(Stored items)

-- -- --

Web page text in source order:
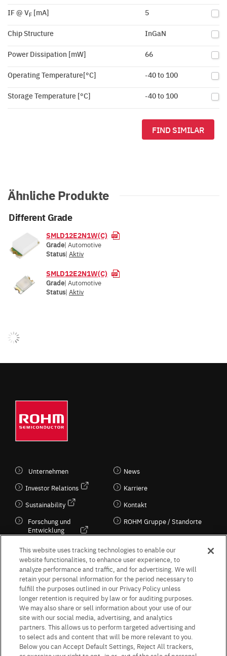
IF @ VF [mA] 5
Chip Structure InGaN
Power Dissipation [mW] 66
Operating Temperature[°C] -40 to 100
Storage Temperature [°C] -40 to 100
FIND SIMILAR
Ähnliche Produkte
Different Grade
SMLD12E2N1W(C)
Grade| Automotive
Status| Aktiv
SMLD12E2N1W(C)
Grade| Automotive
Status| Aktiv
Unternehmen
Investor Relations
Sustainability
Forschung und
Entwicklung
Kultur / Wirtschaft
News
Karriere
Kontakt
ROHM Gruppe / Standorte
Follow Us
Terms & Conditions Purpose of use Privacy Policy
Site Map
AGB (Deutsche Version)
AGB (Englische Version)
This website uses tracking technologies to enable our
website functionalities, to enhance user experience, to
analyze performance and traffic, and for advertising. We will
retain your personal information for the period necessary to
fulfill the purposes outlined in our Privacy Policy unless
longer retention is required by law or for auditing purposes.
We may also share or sell information about your use of our
site with our social media, advertising, and analytics
partners. This allows us to perform targeted advertising and
to select ads and content that will be more relevant to you.
Below you can Accept Default Settings, Reject All trackers,
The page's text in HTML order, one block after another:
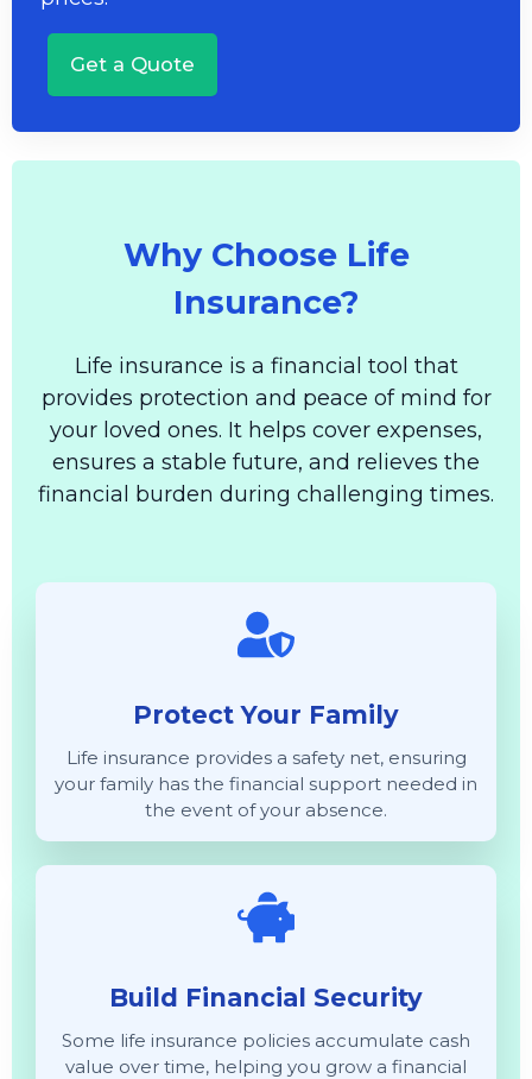
Get a Quote
Why Choose Life
Insurance?
Life insurance is a financial tool that
provides protection and peace of mind for
your loved ones. It helps cover expenses,
ensures a stable future, and relieves the
financial burden during challenging times.
Protect Your Family
Life insurance provides a safety net, ensuring
your family has the financial support needed in
the event of your absence.
Build Financial Security
Some life insurance policies accumulate cash
value over time, helping you grow a financial

-- -- --

▸ **TASK PROMPT**: Copy out each line of the data that includes the string "will".

▸ **TASK RESULT**:
analyze performance and traffic, and for advertising. We will
to select ads and content that will be more relevant to you.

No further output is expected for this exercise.